'The Science of Growth': What Facebook knew, but Friendster didn't
April 24, 2016 12:00 AM
By Brian Rossi / Pittsburgh Post-Gazette
With more than 27 million entrepreneurs in the U.S. and $128 billion in global venture capital money raised in 2015, the demand for product management guidance is in full swing. “The Science of Growth: How Facebook Beat Friendster — and How Nine Other Startups Left the Rest in the Dust,” was written by an entrepreneur and venture capitalist Sean Ammirati, an instructor at Carnegie Mellon University who sold his company to LinkedIn.
"THE SCIENCE OF GROWTH: HOW FACEBOOK BEAT FRIENDSTER — AND HOW NINE OTHER STARTUPS LEFT THE REST IN THE DUST"
By Sean Ammirati St. Martin’s Press ($27.99).
Mr. Ammirati offers up some tried and true practices that are supported by his research methodology described in the introduction. He provides a “data informed” view of companies such as PayPal, Automattic (Wordpress), LinkedIn, Facebook, YouTube, and Twitter. He argues that ruthless prioritization, among other things, helped these companies beat out their competitors.
Mr. Ammirati does an excellent job incorporating companies that the reader is familiar with to drive home the key takeaways. He tells a story about Coke and Pepsi and how Pepsi was in need of a new bottle design to compete with Coke’s signature 6.5 ounce glass bottle. According to Mr. Ammirati, John Sculley, then Pepsi’s CEO, leveraged a “data informed” process that led to the creation of the plastic two-liter bottle.

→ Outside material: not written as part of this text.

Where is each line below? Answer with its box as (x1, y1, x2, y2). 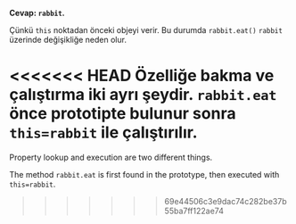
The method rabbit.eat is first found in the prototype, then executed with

After noticing in their trials that customers were drinking all of the Pepsi in the smaller bottles, Mr. Sculley hypothesized that they would increase customer satisfaction by offering larger quantities. It turned out that Walmart loved the new bottle design, too. Because it was made out of durable plastic instead of frail glass, it was no longer at high risk of breaking during transport and deployment. As a result of being “data informed” rather than “data driven,” Pepsi avoided the failure of simply creating a 6.5 ounce bottle with only slight modifications. Instead, they defined an entirely new product category, optimized logistics, and reduced a barrier to entry with retailers. These types of thought-provoking anecdotes are a common component scattered throughout the chapters.
“The Science of Growth” is a wonderful companion to the canonical product management blueprint, “The Lean Startup” by Eric Ries, which Mr. Ammirati references several times throughout the book. “The Science of Growth” leverages the lean entrepreneurship movement as the foundation for its lessons. “Lean” business practices are often characterized by their utilization of people and resources with a systematic efficiency in order to validate and then scale an idea.
Mr. Ammirati walks the reader through early phases of entrepreneurship, beginning with idea validation. He encourages thoughtful analysis of market size and the importance of the first interaction. He goes as far as coining an augmentation of Eric Ries’ popularized phrase “Minimum Viable Product (MVP),” which Mr. Ammirati refers to as the “Minimum Awesome Product (MAP).” His point is well delivered in relation to a user’s first interaction with a product, stating, “… the product’s essential benefits can’t be realized if delivered through a horrible experience.”
Mr. Ammirati then emphasizes the need for “the product to be awesome even with limited features if you really want to validate your assumption about its ultimate success.”
In a space crowded with books on similar topics, “The Science of Growth” delivers on its promise to “show the secret of ‘the science of growth’ and how to cultivate it in any organization.”
Through a blend of well-described examples and personal experiences, this book outlines a process that can be repeated across most business sectors. Entrepreneurs, corporate executives, and product managers alike could benefit from the lessons in Sean Ammirati’s book.